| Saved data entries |
..........

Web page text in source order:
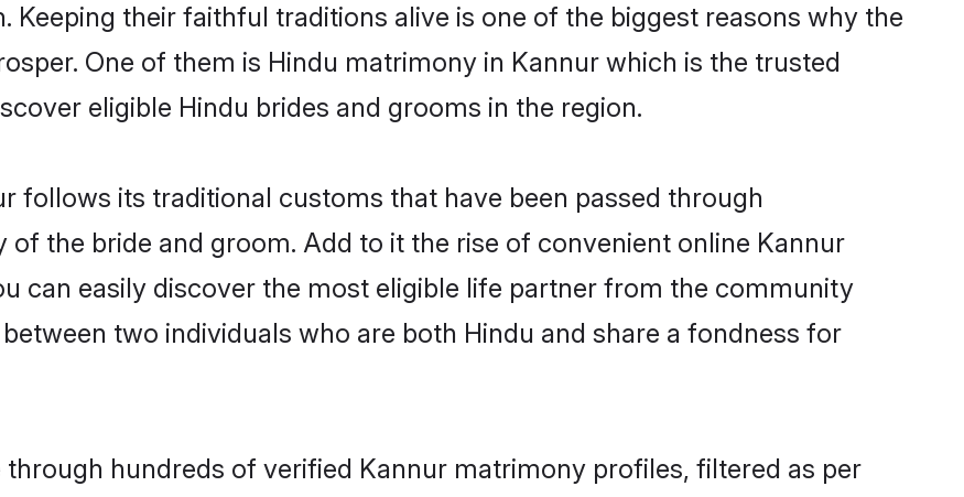
Keeping their faithful traditions alive is one of the biggest reasons why the
One of them is Hindu matrimony in Kannur which is the trusted
eligible Hindu brides and grooms in the region.
follows its traditional customs that have been passed through
the bride and groom. Add to it the rise of convenient online Kannur
can easily discover the most eligible life partner from the community
two individuals who are both Hindu and share a fondness for
through hundreds of verified Kannur matrimony profiles, filtered as per
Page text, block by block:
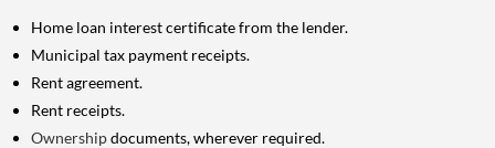
Home loan interest certificate from the lender.
Municipal tax payment receipts.
Rent agreement.
Rent receipts.
Ownershipdocuments, wherever required.
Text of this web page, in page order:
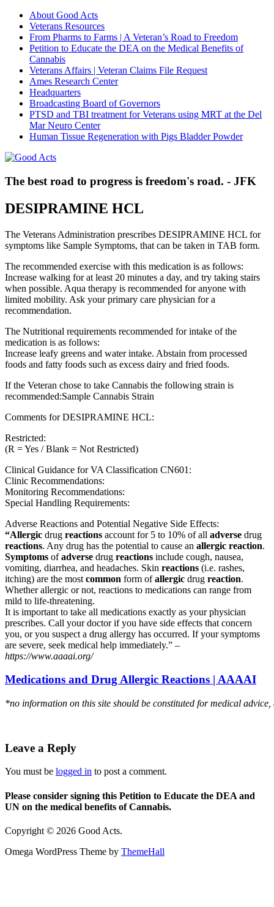
About Good Acts
Veterans Resources
From Pharms to Farms | A Veteran’s Road to Freedom
Petition to Educate the DEA on the Medical Benefits of
Cannabis
Veterans Affairs | Veteran Claims File Request
Ames Research Center
Headquarters
Broadcasting Board of Governors
PTSD and TBI treatment for Veterans using MRT at the Del
Mar Neuro Center
Human Tissue Regeneration with Pigs Bladder Powder
The best road to progress is freedom's road. - JFK
DESIPRAMINE HCL
The Veterans Administration prescribes DESIPRAMINE HCL for
symptoms like Sample Symptoms, that can be taken in TAB form.
The recommended exercise with this medication is as follows:
Increase walking for at least 20 minutes a day, and try taking stairs
when possible. Aqua therapy is recommended for anyone with
limited mobility. Ask your primary care physician for a
recommendation.
The Nutritional requirements recommended for intake of the
medication is as follows:
Increase leafy greens and water intake. Abstain from processed
foods and fatty foods such as excess dairy and fried foods.
If the Veteran chose to take Cannabis the following strain is
recommended:Sample Cannabis Strain
Comments for DESIPRAMINE HCL:
Restricted:
(R = Yes / Blank = Not Restricted)
Clinical Guidance for VA Classification CN601:
Clinic Recommendations:
Monitoring Recommendations:
Special Handling Requirements:
Adverse Reactions and Potential Negative Side Effects:
“Allergic drug reactions account for 5 to 10% of all adverse drug
reactions. Any drug has the potential to cause an allergic reaction.
Symptoms ofadverse drug reactions include cough, nausea,
vomiting, diarrhea, and headaches. Skin reactions (i.e. rashes,
itching) are the most common form ofallergic drug reaction.
Whether allergic or not, reactions to medications can range from
mild to life-threatening.
It is important to take all medications exactly as your physician
prescribes. Call your doctor if you have side effects that concern
you, or you suspect a drug allergy has occurred. If your symptoms
are severe, seek medical help immediately.” –
https://www.aaaai.org/
Medications and Drug Allergic Reactions | AAAAI
*no information on this site should be constituted for medical
Leave a Reply
You must be logged in to post a comment.
Please consider signing this Petition to Educate the DEA and
UN on the medical benefits of Cannabis.
Copyright © 2026 Good Acts.
Omega WordPress Theme by ThemeHall
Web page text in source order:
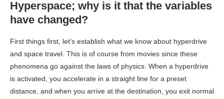
Hyperspace; why is it that the variables
have changed?
First things first, let’s establish what we know about hyperdrive
and space travel. This is of course from movies since these
phenomena go against the laws of physics. When a hyperdrive
is activated, you accelerate in a straight line for a preset
distance, and when you arrive at the destination, you exit normal
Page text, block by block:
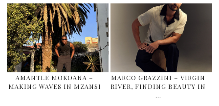
AMANTLE MOKOANA –
MAKING WAVES IN MZANSI
MARCO GRAZZINI – VIRGIN
RIVER, FINDING BEAUTY IN
…
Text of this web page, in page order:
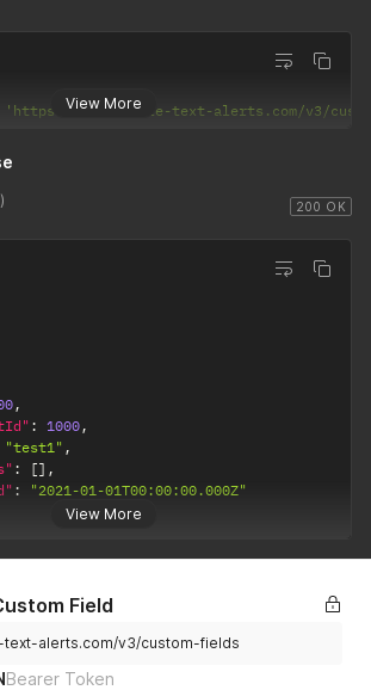
View More
'https://api.mobile-text-alerts.com/v3/custom-
200 OK
View More
,
: 1000,
"test1" ,
: [] ,
:
"2021-01-01T00:00:00.000Z"
Field
text-alerts.com/v3/custom-fields
Bearer Token

..........

| EXERCISE REQUIREMENTS |
Among the lines above, find those that contain the word "Petition" and copy them.

| EXERCISE RESULT |
Petition to Educate the DEA on the Medical Benefits of
Please consider signing this Petition to Educate the DEA and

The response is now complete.